[[ Material for this task open ]]

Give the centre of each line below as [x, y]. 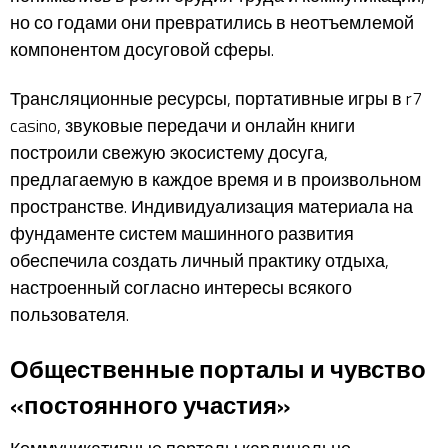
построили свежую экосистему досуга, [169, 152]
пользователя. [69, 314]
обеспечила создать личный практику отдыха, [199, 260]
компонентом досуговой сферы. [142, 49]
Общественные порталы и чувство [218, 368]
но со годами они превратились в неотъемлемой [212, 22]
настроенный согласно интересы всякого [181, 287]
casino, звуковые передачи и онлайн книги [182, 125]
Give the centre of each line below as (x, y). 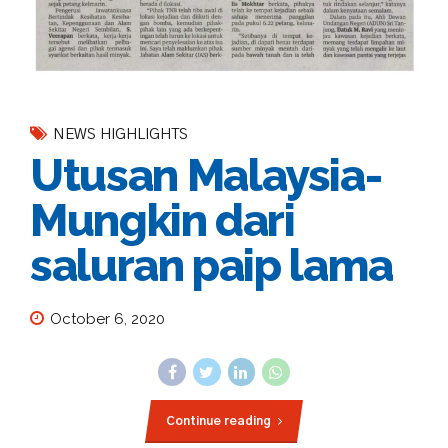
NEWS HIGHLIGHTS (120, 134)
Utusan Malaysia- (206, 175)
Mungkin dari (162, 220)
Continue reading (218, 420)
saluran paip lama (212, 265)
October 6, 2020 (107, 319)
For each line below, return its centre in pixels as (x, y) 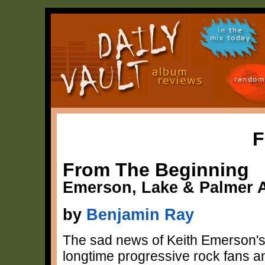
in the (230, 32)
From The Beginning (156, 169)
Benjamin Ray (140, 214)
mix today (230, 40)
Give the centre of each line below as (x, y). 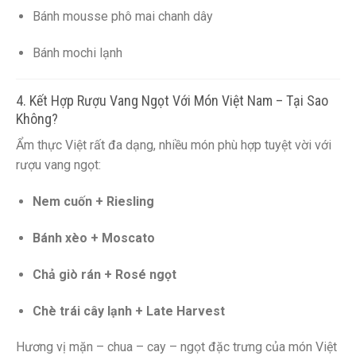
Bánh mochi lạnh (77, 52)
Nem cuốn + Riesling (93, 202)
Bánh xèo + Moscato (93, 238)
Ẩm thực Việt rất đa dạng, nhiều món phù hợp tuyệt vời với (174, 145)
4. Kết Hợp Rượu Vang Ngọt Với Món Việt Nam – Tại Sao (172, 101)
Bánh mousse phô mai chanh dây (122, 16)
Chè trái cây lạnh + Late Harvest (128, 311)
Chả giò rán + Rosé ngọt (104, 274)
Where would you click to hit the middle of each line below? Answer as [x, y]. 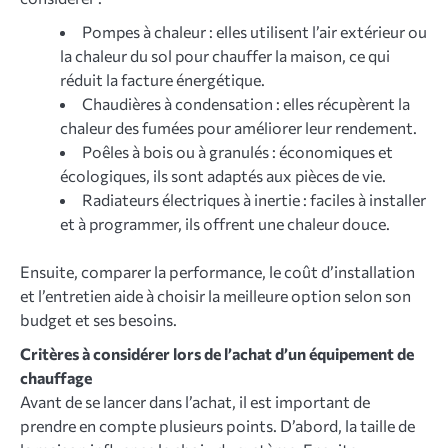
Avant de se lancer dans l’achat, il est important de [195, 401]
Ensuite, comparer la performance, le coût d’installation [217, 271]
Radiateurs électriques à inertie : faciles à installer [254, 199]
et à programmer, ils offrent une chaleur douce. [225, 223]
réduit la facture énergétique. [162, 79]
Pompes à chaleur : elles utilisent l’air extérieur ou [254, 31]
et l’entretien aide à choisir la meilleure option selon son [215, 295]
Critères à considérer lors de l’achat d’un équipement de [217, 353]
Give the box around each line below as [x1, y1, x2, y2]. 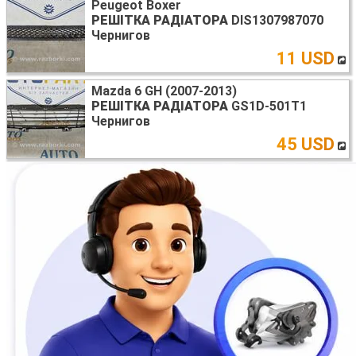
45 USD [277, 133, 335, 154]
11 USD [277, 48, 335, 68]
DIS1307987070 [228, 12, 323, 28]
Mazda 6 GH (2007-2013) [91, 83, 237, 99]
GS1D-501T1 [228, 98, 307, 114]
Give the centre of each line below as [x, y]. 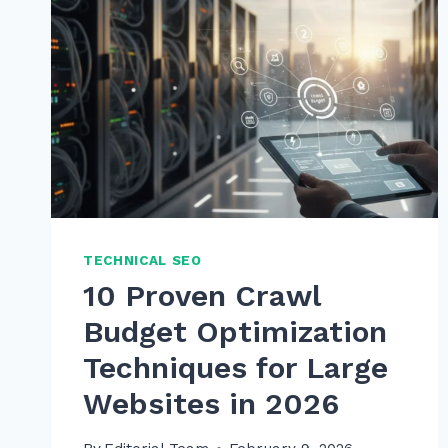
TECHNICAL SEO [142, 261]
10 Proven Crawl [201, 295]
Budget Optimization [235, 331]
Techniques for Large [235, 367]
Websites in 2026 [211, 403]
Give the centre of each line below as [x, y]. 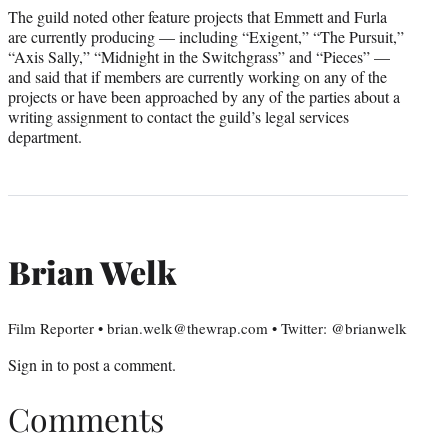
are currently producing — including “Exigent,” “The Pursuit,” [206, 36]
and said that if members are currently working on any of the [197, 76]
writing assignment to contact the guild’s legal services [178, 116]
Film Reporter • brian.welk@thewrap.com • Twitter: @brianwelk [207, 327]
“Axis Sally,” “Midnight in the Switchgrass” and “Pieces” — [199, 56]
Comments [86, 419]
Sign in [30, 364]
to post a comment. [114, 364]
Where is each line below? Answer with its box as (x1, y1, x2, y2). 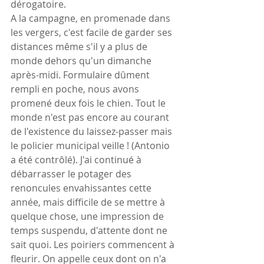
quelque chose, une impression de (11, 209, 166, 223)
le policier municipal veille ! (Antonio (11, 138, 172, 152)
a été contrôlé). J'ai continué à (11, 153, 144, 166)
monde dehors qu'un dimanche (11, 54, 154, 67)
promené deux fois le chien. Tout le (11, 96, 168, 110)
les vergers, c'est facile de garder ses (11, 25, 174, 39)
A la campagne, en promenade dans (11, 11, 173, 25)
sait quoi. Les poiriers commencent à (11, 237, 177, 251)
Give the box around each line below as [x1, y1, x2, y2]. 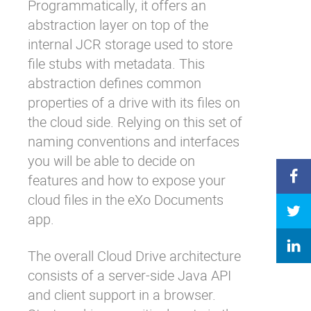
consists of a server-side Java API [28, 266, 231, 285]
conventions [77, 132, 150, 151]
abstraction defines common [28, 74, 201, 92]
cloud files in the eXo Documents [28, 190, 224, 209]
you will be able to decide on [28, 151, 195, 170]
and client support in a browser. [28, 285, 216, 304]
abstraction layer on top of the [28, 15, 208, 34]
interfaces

[[ Material for this task closed ]]

▶ Work to be completed: Please transcribe all of the entries exactly and omit any picture they hold.

▶ Result below:
Give the centre of each line below as [x, y]. 
построили свежую экосистему досуга, [169, 152]
пользователя. [69, 314]
обеспечила создать личный практику отдыха, [199, 260]
компонентом досуговой сферы. [142, 49]
Общественные порталы и чувство [218, 368]
но со годами они превратились в неотъемлемой [212, 22]
настроенный согласно интересы всякого [181, 287]
casino, звуковые передачи и онлайн книги [182, 125]
Give the centre of each line below as (x, y). 
NEWS HIGHLIGHTS (120, 134)
Utusan Malaysia- (206, 175)
Mungkin dari (162, 220)
Continue reading (218, 420)
saluran paip lama (212, 265)
October 6, 2020 (107, 319)
For each line below, return its centre in pixels as (x, y) 
in the (230, 32)
From The Beginning (156, 169)
Benjamin Ray (140, 214)
mix today (230, 40)
Give the centre of each line below as (x, y). 
Bánh mochi lạnh (77, 52)
Nem cuốn + Riesling (93, 202)
Bánh xèo + Moscato (93, 238)
Ẩm thực Việt rất đa dạng, nhiều món phù hợp tuyệt vời với (174, 145)
4. Kết Hợp Rượu Vang Ngọt Với Món Việt Nam – Tại Sao (172, 101)
Bánh mousse phô mai chanh dây (122, 16)
Chè trái cây lạnh + Late Harvest (128, 311)
Chả giò rán + Rosé ngọt (104, 274)
Where would you click to hit the middle of each line below? Answer as [x, y]. 
Avant de se lancer dans l’achat, il est important de [195, 401]
Ensuite, comparer la performance, le coût d’installation [217, 271]
Radiateurs électriques à inertie : faciles à installer [254, 199]
et à programmer, ils offrent une chaleur douce. [225, 223]
réduit la facture énergétique. [162, 79]
Pompes à chaleur : elles utilisent l’air extérieur ou [254, 31]
et l’entretien aide à choisir la meilleure option selon son [215, 295]
Critères à considérer lors de l’achat d’un équipement de [217, 353]
Give the box around each line below as [x1, y1, x2, y2]. 
45 USD [277, 133, 335, 154]
11 USD [277, 48, 335, 68]
DIS1307987070 [228, 12, 323, 28]
Mazda 6 GH (2007-2013) [91, 83, 237, 99]
GS1D-501T1 [228, 98, 307, 114]
Give the centre of each line below as [x, y]. 
TECHNICAL SEO [142, 261]
10 Proven Crawl [201, 295]
Budget Optimization [235, 331]
Techniques for Large [235, 367]
Websites in 2026 [211, 403]
Give the centre of each line below as [x, y]. 
are currently producing — including “Exigent,” “The Pursuit,” [206, 36]
and said that if members are currently working on any of the [197, 76]
writing assignment to contact the guild’s legal services [178, 116]
Film Reporter • brian.welk@thewrap.com • Twitter: @brianwelk [207, 327]
“Axis Sally,” “Midnight in the Switchgrass” and “Pieces” — [199, 56]
Comments [86, 419]
Sign in [30, 364]
to post a comment. [114, 364]
Where is each line below? Answer with its box as (x1, y1, x2, y2). 
quelque chose, une impression de (11, 209, 166, 223)
le policier municipal veille ! (Antonio (11, 138, 172, 152)
a été contrôlé). J'ai continué à (11, 153, 144, 166)
monde dehors qu'un dimanche (11, 54, 154, 67)
promené deux fois le chien. Tout le (11, 96, 168, 110)
les vergers, c'est facile de garder ses (11, 25, 174, 39)
A la campagne, en promenade dans (11, 11, 173, 25)
sait quoi. Les poiriers commencent à (11, 237, 177, 251)
Give the box around each line below as [x1, y1, x2, y2]. 
consists of a server-side Java API [28, 266, 231, 285]
conventions [77, 132, 150, 151]
abstraction defines common [28, 74, 201, 92]
cloud files in the eXo Documents [28, 190, 224, 209]
you will be able to decide on [28, 151, 195, 170]
and client support in a browser. [28, 285, 216, 304]
abstraction layer on top of the [28, 15, 208, 34]
interfaces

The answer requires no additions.